◆ Supplied records

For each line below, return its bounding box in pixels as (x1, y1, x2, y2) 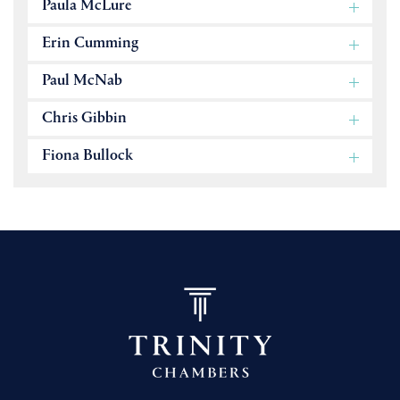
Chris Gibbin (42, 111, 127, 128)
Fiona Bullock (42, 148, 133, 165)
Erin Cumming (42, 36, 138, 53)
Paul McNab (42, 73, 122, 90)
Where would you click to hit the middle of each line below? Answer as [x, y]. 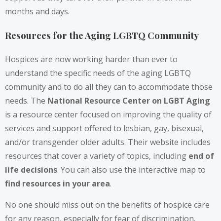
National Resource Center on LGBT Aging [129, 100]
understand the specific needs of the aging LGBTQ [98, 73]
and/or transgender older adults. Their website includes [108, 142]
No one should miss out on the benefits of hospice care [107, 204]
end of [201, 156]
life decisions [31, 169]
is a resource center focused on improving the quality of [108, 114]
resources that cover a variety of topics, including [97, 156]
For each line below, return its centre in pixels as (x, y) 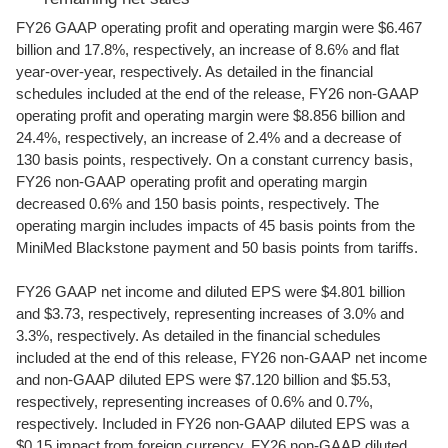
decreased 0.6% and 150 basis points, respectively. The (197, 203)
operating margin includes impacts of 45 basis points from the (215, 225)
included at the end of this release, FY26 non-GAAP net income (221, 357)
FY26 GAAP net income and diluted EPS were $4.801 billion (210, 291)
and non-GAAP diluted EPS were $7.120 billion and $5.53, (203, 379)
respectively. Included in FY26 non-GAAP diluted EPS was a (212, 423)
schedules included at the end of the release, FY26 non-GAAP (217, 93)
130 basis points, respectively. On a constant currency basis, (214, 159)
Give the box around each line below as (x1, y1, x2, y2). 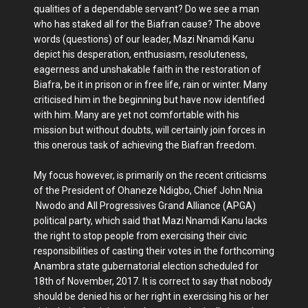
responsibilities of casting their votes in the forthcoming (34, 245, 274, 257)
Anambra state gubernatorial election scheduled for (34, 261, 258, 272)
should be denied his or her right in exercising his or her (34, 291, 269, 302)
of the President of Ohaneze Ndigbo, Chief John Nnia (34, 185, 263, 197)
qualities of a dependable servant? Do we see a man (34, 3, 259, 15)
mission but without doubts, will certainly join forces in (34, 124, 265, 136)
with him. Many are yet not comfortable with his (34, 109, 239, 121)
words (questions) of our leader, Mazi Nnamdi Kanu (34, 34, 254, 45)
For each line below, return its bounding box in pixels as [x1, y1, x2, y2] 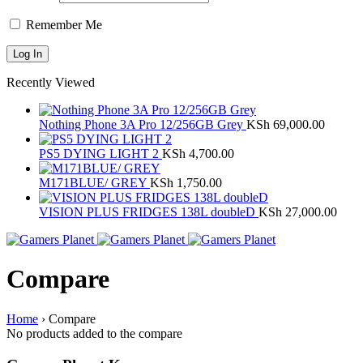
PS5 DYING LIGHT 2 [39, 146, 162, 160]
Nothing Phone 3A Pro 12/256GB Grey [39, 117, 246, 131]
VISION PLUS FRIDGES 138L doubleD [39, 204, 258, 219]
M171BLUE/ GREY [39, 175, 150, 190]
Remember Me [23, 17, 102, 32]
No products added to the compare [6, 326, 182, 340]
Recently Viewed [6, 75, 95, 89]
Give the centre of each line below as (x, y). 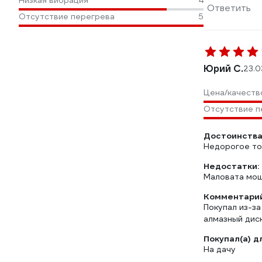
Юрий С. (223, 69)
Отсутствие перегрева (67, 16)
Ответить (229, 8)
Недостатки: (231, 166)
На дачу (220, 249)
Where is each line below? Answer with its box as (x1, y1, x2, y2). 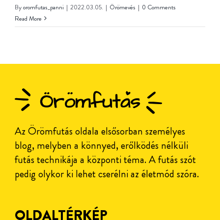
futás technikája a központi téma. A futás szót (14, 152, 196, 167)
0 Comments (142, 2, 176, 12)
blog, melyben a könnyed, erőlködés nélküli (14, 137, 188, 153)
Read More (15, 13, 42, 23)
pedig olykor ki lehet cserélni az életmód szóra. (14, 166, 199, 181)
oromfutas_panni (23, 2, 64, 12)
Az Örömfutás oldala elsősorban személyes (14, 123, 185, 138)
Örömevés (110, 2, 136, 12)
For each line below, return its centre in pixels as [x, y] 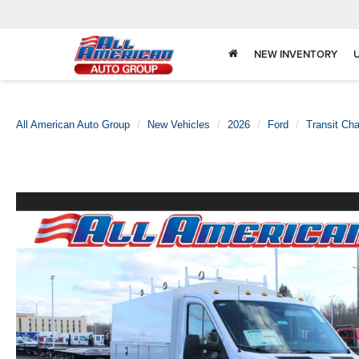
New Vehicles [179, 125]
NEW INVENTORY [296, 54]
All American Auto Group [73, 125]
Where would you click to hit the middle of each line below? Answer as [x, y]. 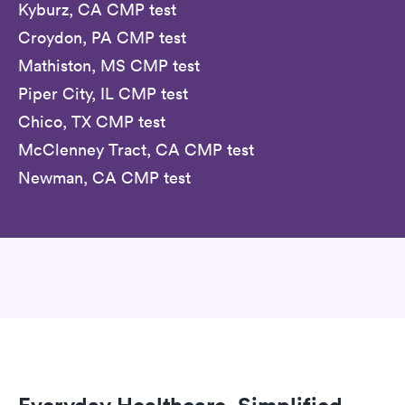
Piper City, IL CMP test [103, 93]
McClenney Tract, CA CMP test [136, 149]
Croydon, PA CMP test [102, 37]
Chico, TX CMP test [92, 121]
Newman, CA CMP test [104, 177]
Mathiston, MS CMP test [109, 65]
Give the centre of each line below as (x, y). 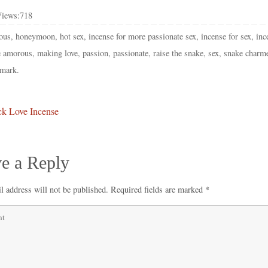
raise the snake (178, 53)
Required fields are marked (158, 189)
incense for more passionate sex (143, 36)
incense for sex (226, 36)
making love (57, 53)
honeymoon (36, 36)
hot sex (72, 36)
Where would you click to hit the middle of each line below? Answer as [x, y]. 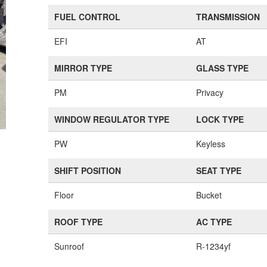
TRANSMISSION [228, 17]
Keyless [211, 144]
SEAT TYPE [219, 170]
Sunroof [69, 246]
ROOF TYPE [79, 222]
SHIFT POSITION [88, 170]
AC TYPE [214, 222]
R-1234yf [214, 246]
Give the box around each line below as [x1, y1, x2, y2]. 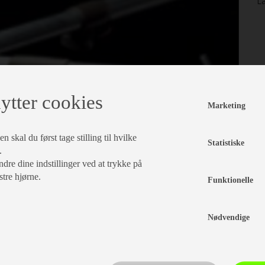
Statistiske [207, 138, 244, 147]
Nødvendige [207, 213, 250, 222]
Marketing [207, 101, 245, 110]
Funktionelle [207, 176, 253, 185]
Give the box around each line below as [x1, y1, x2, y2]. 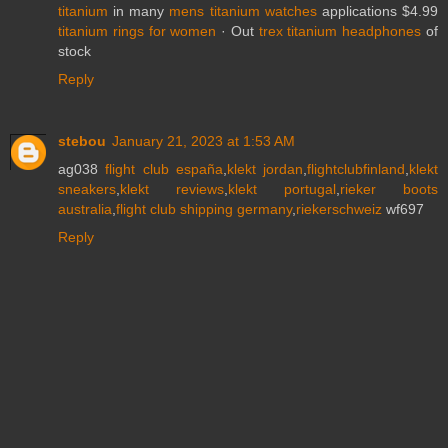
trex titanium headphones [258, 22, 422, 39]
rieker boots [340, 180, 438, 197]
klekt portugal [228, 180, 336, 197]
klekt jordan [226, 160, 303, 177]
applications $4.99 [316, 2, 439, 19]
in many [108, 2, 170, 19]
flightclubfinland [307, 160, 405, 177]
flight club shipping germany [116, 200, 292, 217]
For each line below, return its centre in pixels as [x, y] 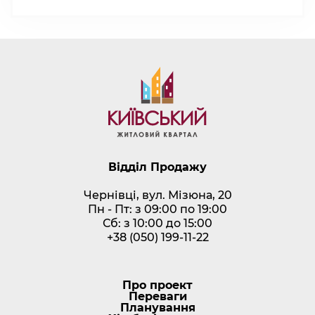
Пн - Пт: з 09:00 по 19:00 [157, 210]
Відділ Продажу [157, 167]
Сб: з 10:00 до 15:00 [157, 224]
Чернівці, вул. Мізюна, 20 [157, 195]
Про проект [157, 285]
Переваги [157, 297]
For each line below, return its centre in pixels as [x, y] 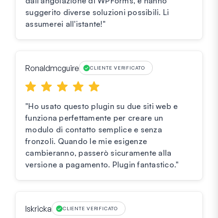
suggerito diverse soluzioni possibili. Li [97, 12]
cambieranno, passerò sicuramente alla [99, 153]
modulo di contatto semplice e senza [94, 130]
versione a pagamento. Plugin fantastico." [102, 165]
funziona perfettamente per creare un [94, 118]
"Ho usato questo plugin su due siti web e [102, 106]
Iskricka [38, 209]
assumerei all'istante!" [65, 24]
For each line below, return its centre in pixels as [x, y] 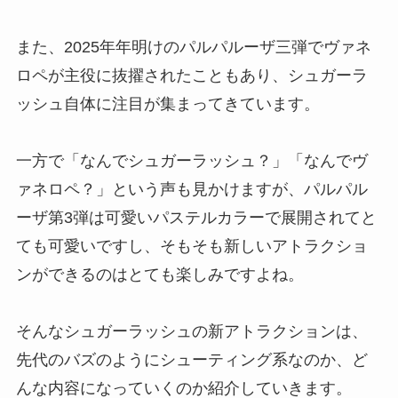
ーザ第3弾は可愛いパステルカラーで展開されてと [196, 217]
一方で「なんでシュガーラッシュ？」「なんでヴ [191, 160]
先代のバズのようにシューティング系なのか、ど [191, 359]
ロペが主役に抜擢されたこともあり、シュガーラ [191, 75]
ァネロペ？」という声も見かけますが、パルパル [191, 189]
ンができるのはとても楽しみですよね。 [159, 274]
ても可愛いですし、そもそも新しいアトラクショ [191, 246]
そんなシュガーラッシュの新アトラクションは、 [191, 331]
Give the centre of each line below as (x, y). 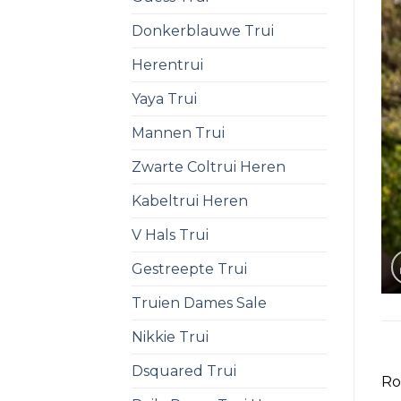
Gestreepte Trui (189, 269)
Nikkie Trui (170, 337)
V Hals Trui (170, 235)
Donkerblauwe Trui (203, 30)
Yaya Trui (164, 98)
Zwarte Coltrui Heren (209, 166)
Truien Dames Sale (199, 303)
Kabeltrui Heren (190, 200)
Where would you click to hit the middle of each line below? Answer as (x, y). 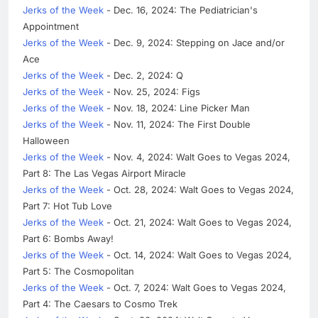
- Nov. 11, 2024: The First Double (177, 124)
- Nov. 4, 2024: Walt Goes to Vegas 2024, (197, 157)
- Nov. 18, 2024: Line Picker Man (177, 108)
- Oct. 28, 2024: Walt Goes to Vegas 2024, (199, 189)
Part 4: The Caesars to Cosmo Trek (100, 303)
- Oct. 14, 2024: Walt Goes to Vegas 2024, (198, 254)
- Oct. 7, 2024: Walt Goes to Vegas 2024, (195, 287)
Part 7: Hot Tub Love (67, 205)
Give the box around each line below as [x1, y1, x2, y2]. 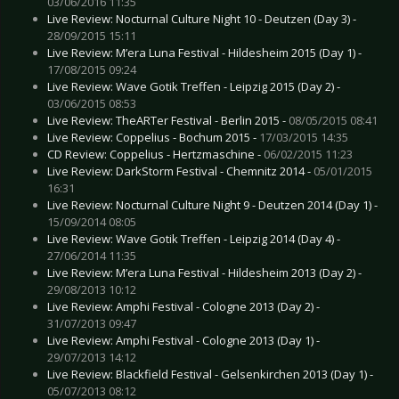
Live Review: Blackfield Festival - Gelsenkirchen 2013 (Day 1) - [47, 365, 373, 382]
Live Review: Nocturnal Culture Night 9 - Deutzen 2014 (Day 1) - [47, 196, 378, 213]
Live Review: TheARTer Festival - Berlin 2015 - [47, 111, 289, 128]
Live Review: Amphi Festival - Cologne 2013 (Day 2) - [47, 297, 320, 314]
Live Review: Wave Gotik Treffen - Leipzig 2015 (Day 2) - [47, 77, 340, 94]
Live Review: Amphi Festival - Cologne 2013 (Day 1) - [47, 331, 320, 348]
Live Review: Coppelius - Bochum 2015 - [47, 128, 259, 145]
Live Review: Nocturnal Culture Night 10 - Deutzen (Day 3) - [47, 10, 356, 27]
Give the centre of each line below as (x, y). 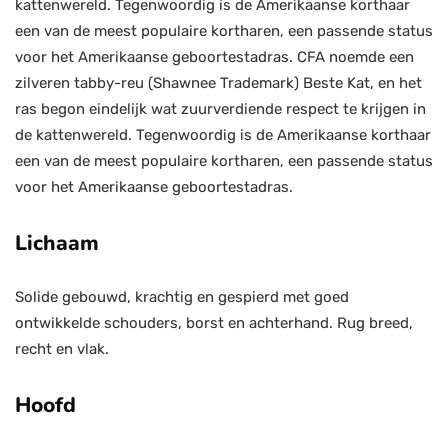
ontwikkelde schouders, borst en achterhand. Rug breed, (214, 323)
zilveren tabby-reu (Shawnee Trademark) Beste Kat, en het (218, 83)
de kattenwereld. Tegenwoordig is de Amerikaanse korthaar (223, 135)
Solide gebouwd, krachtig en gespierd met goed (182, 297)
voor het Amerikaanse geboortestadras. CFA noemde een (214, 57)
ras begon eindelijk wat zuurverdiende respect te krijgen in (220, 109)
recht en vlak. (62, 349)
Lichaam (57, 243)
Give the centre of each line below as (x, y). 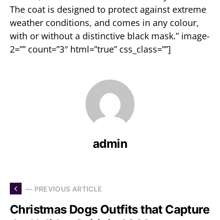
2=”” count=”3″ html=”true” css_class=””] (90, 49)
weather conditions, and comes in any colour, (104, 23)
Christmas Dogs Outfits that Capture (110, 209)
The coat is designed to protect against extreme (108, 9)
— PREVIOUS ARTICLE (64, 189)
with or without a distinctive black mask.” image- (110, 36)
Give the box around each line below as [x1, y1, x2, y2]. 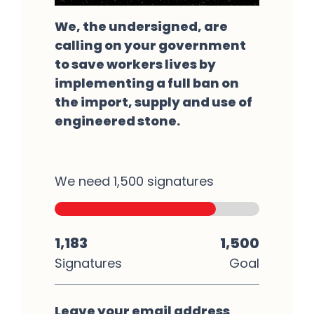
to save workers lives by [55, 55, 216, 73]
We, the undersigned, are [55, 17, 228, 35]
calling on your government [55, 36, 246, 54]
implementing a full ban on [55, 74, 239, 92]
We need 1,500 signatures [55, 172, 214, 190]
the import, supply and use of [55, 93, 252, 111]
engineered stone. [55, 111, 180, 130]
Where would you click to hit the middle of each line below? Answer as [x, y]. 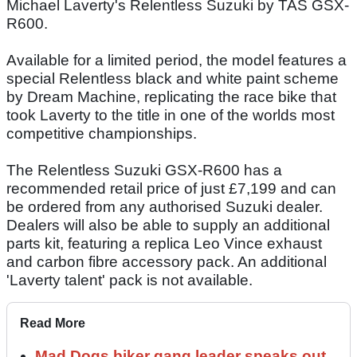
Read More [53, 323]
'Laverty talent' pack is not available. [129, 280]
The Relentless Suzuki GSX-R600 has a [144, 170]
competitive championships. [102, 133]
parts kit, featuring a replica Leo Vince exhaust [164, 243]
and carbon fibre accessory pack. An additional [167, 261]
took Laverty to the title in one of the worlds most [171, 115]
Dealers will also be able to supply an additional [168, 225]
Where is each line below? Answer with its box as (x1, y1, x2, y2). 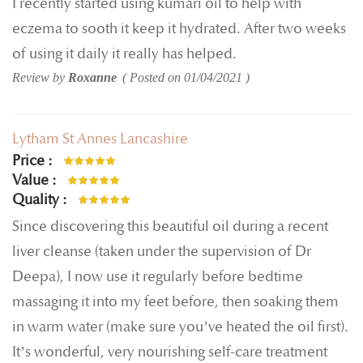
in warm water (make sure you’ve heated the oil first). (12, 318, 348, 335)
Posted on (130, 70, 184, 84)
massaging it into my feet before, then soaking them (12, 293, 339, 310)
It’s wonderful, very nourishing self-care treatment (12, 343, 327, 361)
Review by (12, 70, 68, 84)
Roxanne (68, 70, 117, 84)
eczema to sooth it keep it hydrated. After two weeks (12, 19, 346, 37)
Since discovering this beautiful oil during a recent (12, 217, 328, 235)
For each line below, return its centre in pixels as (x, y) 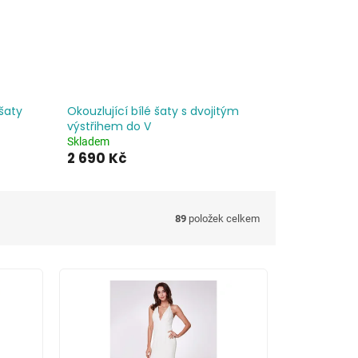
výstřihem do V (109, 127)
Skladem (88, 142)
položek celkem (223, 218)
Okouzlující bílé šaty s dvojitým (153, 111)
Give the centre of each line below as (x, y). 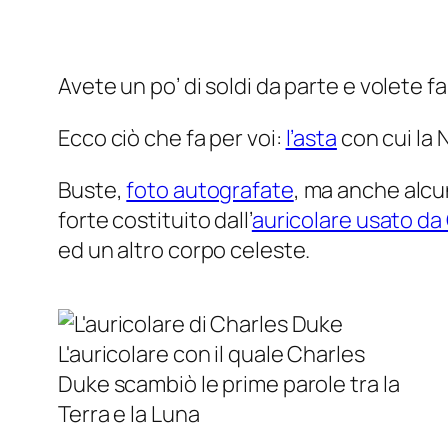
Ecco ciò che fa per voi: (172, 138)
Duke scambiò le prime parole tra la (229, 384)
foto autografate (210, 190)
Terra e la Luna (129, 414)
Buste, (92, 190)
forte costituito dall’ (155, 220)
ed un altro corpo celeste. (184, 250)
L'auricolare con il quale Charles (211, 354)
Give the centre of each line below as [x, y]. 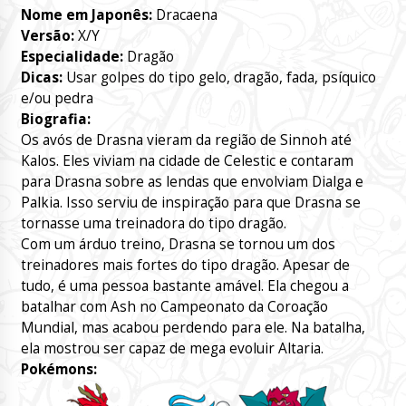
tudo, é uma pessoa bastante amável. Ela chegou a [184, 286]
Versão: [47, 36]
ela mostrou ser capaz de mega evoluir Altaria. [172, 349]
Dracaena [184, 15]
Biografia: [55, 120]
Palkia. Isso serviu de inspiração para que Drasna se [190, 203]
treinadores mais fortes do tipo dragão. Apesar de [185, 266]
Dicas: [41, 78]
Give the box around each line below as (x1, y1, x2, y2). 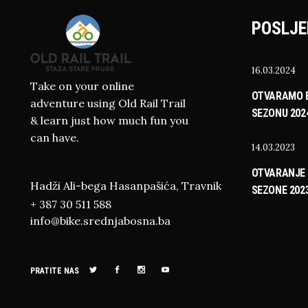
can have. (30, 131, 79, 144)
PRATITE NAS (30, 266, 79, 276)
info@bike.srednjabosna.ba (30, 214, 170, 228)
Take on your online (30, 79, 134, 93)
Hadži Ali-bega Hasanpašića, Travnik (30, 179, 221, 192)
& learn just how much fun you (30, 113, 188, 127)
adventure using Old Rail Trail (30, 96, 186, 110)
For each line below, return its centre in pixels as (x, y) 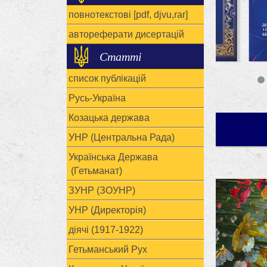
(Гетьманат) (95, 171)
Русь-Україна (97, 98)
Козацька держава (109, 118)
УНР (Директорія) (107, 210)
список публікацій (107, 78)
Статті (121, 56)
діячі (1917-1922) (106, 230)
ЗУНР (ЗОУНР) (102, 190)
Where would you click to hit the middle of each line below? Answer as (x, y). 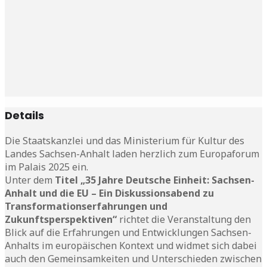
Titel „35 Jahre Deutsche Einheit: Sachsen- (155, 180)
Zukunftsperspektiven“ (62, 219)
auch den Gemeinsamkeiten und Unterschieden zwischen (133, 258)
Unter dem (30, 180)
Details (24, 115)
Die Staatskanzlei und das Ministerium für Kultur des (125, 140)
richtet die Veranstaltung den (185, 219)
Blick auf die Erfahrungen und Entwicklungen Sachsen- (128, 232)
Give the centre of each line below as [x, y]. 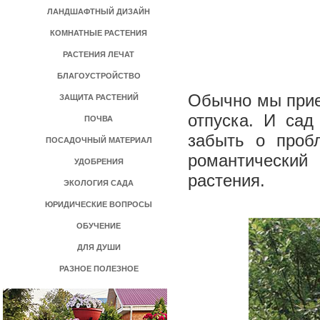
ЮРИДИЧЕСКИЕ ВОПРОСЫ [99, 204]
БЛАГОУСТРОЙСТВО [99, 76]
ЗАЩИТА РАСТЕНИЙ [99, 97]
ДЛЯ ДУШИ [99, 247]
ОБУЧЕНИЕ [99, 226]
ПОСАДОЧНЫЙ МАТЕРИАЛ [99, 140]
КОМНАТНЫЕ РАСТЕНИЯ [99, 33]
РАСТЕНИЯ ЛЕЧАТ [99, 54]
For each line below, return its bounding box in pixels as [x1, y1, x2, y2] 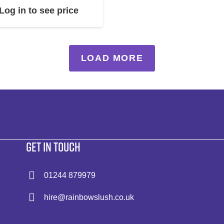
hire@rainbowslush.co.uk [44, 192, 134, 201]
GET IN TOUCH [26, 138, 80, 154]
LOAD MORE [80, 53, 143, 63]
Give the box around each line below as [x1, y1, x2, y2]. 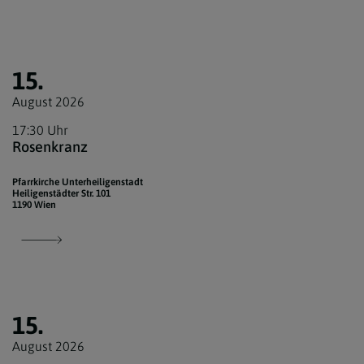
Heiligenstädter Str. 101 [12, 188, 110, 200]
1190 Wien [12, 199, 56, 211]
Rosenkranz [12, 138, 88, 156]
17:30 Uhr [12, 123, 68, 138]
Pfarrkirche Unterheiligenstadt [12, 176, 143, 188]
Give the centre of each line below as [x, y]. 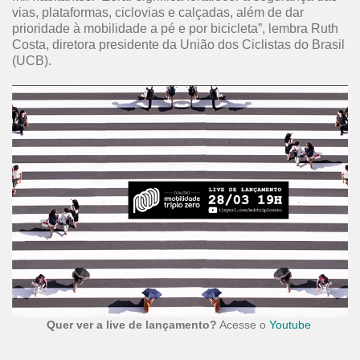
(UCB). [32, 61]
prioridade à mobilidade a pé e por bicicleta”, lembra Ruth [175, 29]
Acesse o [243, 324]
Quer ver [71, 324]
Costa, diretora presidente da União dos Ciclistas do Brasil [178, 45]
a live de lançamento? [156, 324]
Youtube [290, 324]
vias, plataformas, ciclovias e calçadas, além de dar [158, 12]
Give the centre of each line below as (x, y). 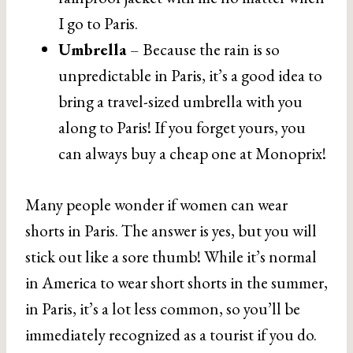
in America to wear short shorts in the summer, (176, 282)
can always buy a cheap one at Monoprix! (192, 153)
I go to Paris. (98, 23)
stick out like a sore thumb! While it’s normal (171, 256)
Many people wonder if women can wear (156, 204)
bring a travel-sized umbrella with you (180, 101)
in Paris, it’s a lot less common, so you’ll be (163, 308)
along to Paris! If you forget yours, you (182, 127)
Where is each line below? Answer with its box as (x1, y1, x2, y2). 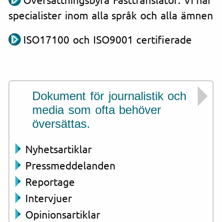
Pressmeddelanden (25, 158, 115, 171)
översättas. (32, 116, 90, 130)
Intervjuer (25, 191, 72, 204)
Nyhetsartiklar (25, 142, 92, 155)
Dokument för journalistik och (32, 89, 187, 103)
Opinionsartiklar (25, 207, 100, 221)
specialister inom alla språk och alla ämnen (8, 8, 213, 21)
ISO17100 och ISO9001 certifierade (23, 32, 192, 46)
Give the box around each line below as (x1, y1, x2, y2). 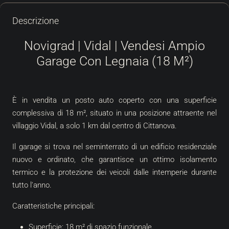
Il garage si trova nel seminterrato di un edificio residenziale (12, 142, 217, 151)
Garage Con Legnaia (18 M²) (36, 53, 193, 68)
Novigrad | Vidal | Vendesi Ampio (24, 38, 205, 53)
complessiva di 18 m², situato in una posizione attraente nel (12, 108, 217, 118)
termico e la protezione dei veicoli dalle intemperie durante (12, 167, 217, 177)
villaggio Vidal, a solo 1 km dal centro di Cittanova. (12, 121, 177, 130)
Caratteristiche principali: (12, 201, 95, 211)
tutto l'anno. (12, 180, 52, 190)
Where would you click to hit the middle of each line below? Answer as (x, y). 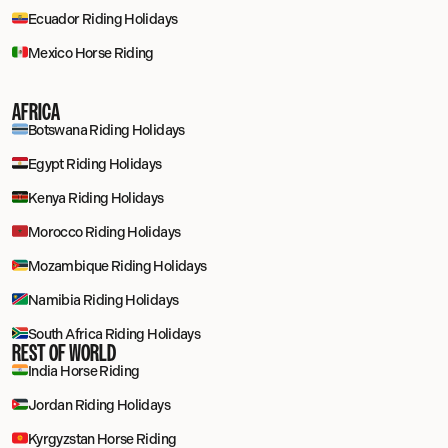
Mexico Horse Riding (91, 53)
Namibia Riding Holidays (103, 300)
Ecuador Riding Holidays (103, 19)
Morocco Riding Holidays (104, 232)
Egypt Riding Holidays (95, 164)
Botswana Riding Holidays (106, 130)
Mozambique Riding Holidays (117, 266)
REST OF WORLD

◆ Exercise brief
Taking the material above, give again exactly the lines from the one holding "Rosenkranz [12, 138, 88, 156]" through the one holding "Youtube [290, 324]", with both ends and without pictures.

◆ Result
Rosenkranz [12, 138, 88, 156]
17:30 Uhr [12, 123, 68, 138]
Pfarrkirche Unterheiligenstadt [12, 176, 143, 188]
Give the centre of each line below as [x, y]. 
(UCB). [32, 61]
prioridade à mobilidade a pé e por bicicleta”, lembra Ruth [175, 29]
Acesse o [243, 324]
Quer ver [71, 324]
Costa, diretora presidente da União dos Ciclistas do Brasil [178, 45]
a live de lançamento? [156, 324]
Youtube [290, 324]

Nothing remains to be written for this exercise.